Extracted records —
►
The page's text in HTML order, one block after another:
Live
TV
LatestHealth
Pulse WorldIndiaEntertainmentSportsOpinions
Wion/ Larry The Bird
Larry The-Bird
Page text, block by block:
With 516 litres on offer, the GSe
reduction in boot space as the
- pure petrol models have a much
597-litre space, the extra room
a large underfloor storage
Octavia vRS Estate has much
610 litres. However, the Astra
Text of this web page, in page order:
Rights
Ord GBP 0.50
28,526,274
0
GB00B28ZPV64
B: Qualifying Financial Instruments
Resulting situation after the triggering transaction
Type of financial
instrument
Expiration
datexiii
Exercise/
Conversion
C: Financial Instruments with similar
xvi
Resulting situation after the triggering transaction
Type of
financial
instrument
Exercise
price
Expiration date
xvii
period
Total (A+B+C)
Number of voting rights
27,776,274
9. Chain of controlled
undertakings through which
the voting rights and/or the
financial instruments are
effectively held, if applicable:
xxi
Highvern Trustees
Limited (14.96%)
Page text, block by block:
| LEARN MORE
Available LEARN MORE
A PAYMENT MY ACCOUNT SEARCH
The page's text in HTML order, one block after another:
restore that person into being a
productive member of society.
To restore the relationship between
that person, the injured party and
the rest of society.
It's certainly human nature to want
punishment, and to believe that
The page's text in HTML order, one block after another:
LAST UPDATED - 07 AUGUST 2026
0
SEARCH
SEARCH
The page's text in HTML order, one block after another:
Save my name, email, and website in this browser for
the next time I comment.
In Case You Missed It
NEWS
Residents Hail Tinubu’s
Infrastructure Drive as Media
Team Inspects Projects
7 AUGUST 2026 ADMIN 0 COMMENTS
◄
WORK ITEM — Extract every line from the one with "Text of this" down to the final line above, both included, exactly as written.

ANSWER FOR THE TASK —
Text of this web page, in page order:
Rights
Ord GBP 0.50
28,526,274
0
GB00B28ZPV64
B: Qualifying Financial Instruments
Resulting situation after the triggering transaction
Type of financial
instrument
Expiration
datexiii
Exercise/
Conversion
C: Financial Instruments with similar
xvi
Resulting situation after the triggering transaction
Type of
financial
instrument
Exercise
price
Expiration date
xvii
period
Total (A+B+C)
Number of voting rights
27,776,274
9. Chain of controlled
undertakings through which
the voting rights and/or the
financial instruments are
effectively held, if applicable:
xxi
Highvern Trustees
Limited (14.96%)
Page text, block by block:
| LEARN MORE
Available LEARN MORE
A PAYMENT MY ACCOUNT SEARCH
The page's text in HTML order, one block after another:
restore that person into being a
productive member of society.
To restore the relationship between
that person, the injured party and
the rest of society.
It's certainly human nature to want
punishment, and to believe that
The page's text in HTML order, one block after another:
LAST UPDATED - 07 AUGUST 2026
0
SEARCH
SEARCH
The page's text in HTML order, one block after another:
Save my name, email, and website in this browser for
the next time I comment.
In Case You Missed It
NEWS
Residents Hail Tinubu’s
Infrastructure Drive as Media
Team Inspects Projects
7 AUGUST 2026 ADMIN 0 COMMENTS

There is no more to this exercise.